Many of the scientists and lab technicians working for the cider industry were graduates or employees of Long Ashton Research Station (LARS). This was founded originally as the National Fruit and Cider Institute in 1903, and many of the tests and processes commonly used in cider making were developed there as part of research projects for the government or industrial sponsors.

Barker’s contribution was about classification of cider apple cultivars, their cider making and orcharding characteristics and unravelling in outline the complexities of the microbiological process that is traditional cider making. I guess another of his contributions was the establishment in the 1930s of the pioneering trials of bush cider orchards, which are now universal in mainstream cider growing.

Beech’s contribution was especially about understanding the role of yeast, and in introducing to the industry the idea that yeast could be controlled and managed, and that defined strains of yeast could have a major benefit to a commercial operation. Together with Burroughs, he also promoted the rational use of sulphur dioxide, its relationship to yeast behaviour, and its value to the industry in keeping fermentations clean and controllable. Geoff Carr’s contribution was in finally understanding and controlling the role of malo-lactic bacteria in cider making.

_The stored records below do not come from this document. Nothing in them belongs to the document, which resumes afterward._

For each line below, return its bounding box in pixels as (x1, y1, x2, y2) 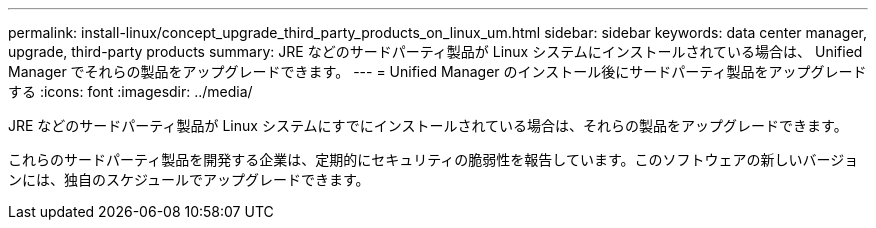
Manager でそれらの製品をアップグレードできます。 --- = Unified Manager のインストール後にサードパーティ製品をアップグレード (8, 63, 867, 80)
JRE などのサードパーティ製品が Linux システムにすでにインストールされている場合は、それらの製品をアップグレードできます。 (8, 117, 848, 134)
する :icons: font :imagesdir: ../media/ (8, 83, 253, 100)
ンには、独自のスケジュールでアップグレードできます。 (8, 171, 370, 188)
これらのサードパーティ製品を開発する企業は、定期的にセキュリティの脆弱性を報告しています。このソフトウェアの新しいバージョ (8, 151, 859, 168)
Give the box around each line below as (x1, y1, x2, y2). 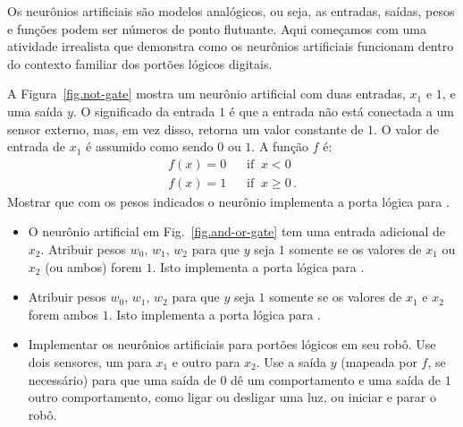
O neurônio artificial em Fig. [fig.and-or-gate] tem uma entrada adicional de (28, 222, 446, 241)
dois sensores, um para (28, 352, 152, 371)
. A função (251, 137, 309, 156)
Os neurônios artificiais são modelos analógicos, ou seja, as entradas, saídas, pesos (7, 2, 455, 20)
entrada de (7, 137, 65, 156)
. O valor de (374, 119, 439, 138)
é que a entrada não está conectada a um (229, 101, 454, 120)
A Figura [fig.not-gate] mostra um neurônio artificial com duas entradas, (7, 84, 406, 103)
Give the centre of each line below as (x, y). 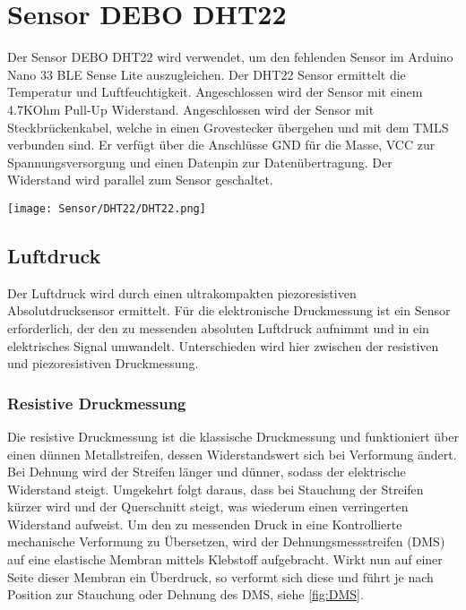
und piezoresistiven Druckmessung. (103, 363)
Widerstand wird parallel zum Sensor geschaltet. (140, 180)
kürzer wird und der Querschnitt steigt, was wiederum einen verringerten (208, 507)
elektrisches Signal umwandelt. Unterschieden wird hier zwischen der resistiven (223, 345)
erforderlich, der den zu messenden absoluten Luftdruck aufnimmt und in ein (218, 327)
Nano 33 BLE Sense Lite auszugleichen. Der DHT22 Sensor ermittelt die (207, 74)
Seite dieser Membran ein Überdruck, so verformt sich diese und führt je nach (220, 576)
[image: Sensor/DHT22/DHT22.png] (107, 208)
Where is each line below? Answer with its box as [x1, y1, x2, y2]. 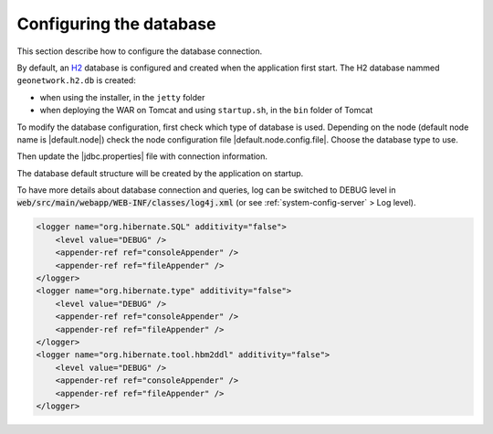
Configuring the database [16, 14, 216, 34]
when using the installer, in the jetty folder [39, 91, 205, 102]
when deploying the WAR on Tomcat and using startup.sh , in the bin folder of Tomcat [39, 105, 373, 116]
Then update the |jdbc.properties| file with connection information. [16, 151, 268, 162]
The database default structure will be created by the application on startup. [16, 167, 304, 178]
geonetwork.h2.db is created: [16, 75, 136, 86]
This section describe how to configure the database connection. [16, 46, 263, 57]
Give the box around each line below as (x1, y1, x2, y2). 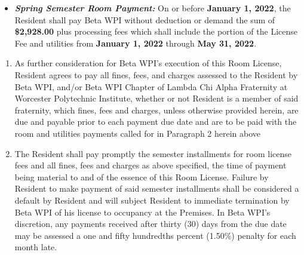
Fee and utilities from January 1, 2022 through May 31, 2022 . (14, 36, 257, 49)
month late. (14, 241, 57, 253)
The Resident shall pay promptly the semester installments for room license (14, 147, 292, 159)
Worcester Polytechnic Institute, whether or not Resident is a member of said (14, 92, 299, 105)
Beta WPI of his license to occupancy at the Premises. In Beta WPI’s (14, 205, 271, 218)
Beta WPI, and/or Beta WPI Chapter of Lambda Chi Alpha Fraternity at (14, 80, 288, 93)
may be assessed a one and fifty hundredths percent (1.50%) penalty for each (14, 229, 296, 241)
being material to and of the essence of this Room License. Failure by (14, 170, 269, 183)
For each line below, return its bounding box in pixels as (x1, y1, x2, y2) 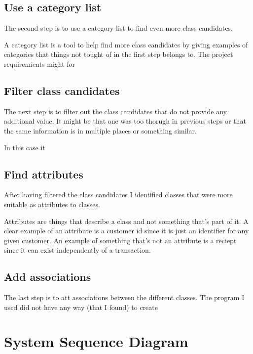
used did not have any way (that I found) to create (4, 302, 158, 312)
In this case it (4, 142, 45, 152)
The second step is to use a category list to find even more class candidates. (4, 23, 233, 33)
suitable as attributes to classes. (4, 199, 100, 209)
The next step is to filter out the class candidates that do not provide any (4, 106, 227, 116)
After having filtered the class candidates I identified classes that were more (4, 189, 233, 200)
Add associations (4, 269, 91, 284)
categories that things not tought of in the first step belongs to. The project (4, 49, 233, 59)

A lot of the value of the LARS Cider Section came from its close contacts with similar wine research and horticultural institutes in other countries, and the great cross-fertilizing of ideas that this brought about. That had always been a feature of the Station, even from its earliest years, when strong links were established with French and German labs before the First World War.

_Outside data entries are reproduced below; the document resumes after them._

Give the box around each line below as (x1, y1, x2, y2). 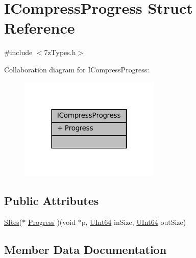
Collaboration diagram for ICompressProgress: (4, 64, 150, 74)
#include (4, 47, 33, 58)
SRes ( (4, 216, 22, 227)
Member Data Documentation (4, 241, 167, 257)
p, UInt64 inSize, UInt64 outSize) (81, 216, 186, 227)
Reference (4, 17, 75, 38)
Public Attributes (4, 192, 99, 208)
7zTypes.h (44, 47, 76, 58)
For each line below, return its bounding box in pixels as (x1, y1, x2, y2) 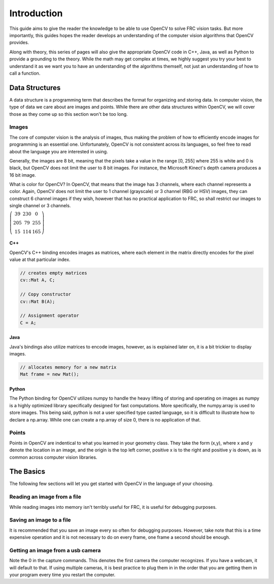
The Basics (9, 467, 46, 476)
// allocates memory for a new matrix (20, 365, 117, 370)
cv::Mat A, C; (20, 277, 55, 283)
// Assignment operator (20, 313, 80, 318)
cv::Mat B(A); (20, 299, 55, 304)
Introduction (9, 8, 63, 19)
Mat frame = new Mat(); (20, 371, 80, 377)
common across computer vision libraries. (9, 454, 97, 460)
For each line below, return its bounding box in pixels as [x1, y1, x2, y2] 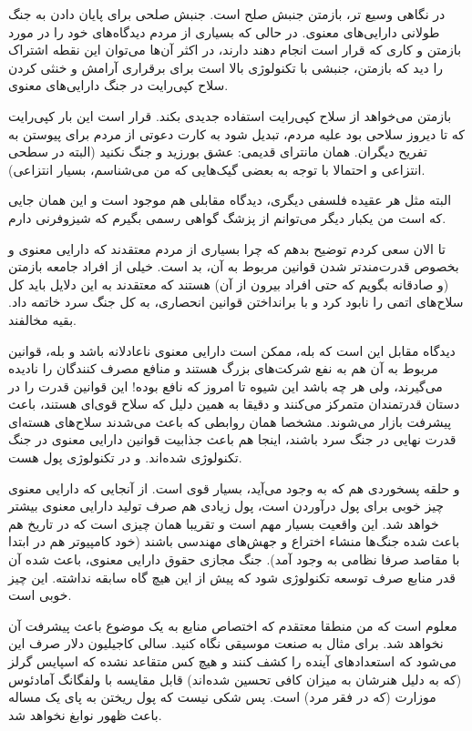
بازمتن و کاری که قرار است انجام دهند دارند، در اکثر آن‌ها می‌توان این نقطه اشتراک [8, 40, 462, 59]
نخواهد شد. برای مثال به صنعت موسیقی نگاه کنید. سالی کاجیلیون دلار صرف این [8, 634, 444, 653]
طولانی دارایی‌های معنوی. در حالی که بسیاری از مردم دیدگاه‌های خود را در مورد [8, 22, 440, 41]
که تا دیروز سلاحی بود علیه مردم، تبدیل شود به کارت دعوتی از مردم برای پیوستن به [8, 124, 465, 143]
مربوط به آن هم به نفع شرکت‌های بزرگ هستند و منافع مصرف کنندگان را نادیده [8, 359, 438, 378]
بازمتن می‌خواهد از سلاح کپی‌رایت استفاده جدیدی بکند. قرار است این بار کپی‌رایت [8, 106, 452, 125]
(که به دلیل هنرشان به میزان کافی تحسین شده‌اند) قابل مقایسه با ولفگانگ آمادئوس [8, 669, 462, 688]
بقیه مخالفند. [8, 310, 77, 329]
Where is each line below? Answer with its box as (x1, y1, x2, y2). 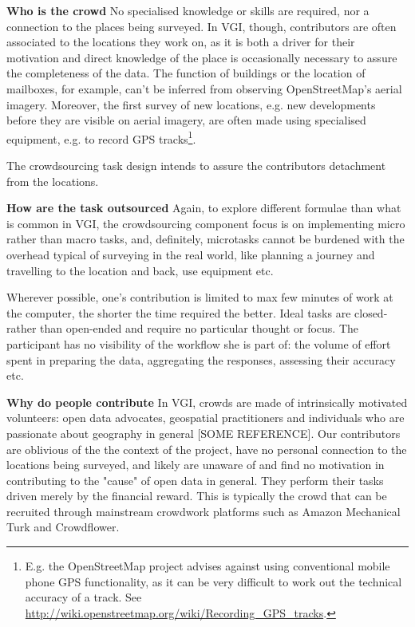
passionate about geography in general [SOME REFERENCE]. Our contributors (6, 424, 401, 441)
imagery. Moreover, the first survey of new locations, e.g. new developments (6, 96, 376, 112)
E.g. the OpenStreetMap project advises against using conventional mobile (25, 558, 390, 574)
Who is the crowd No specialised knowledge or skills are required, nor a (6, 2, 370, 18)
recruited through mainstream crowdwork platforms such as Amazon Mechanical (6, 503, 401, 519)
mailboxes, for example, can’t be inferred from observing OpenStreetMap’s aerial (6, 80, 402, 97)
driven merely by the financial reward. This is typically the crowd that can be (6, 487, 387, 504)
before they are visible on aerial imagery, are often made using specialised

Recent research conducted by Dr. Caroline Walker at Brewing Research International, in partnership with the Institute of Food Research Group in Norwich, showed cider to be one of the top alcoholic drinks for health, due to the presence of antioxidants. Antioxidants are thought by nutritionists to protect against cardiovascular disease and cancer by quenching and neutralising the damaging effects of free radicals on the body’s cells, which are suspected of triggering cancers and speeding up the progression of cardiovascular disease. The absorption of the antioxidants into the bloodstream was shown to be high due to the micronutrients being free in solution, rather than locked into cell walls as in fruit and vegetables, making them easier to absorb through the gut.

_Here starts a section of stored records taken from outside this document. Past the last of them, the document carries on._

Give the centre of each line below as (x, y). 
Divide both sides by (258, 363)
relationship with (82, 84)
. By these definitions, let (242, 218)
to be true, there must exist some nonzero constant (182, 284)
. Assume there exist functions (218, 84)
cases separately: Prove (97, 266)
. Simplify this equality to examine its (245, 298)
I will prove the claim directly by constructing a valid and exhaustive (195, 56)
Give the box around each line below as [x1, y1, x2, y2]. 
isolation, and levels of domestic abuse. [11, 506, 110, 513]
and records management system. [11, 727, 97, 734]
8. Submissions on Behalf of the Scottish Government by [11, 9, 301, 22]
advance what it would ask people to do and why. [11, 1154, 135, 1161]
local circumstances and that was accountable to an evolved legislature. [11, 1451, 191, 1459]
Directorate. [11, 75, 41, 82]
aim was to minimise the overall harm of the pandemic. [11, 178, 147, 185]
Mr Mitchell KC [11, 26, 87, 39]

Ciders manufactured with added water and preservatives showed fewer antioxidants per 250ml then pure juice ciders, confirming Radcliffe Cooke’s opinion that adulterated products have less beneficial value to health. To reach the same antioxidant value as a 100% juice cider you would need to consume ten or twelve pints of the lowest rated fizzy stuff, There are severe health consequences associated with heavy drinking, so the health benefits of cider should only be considered in moderation, Department of Health guidelines recommend two to three units of alcohol a day for women and three to four units a day for men. The number of units is dependent on the alcoholic strength of the drink.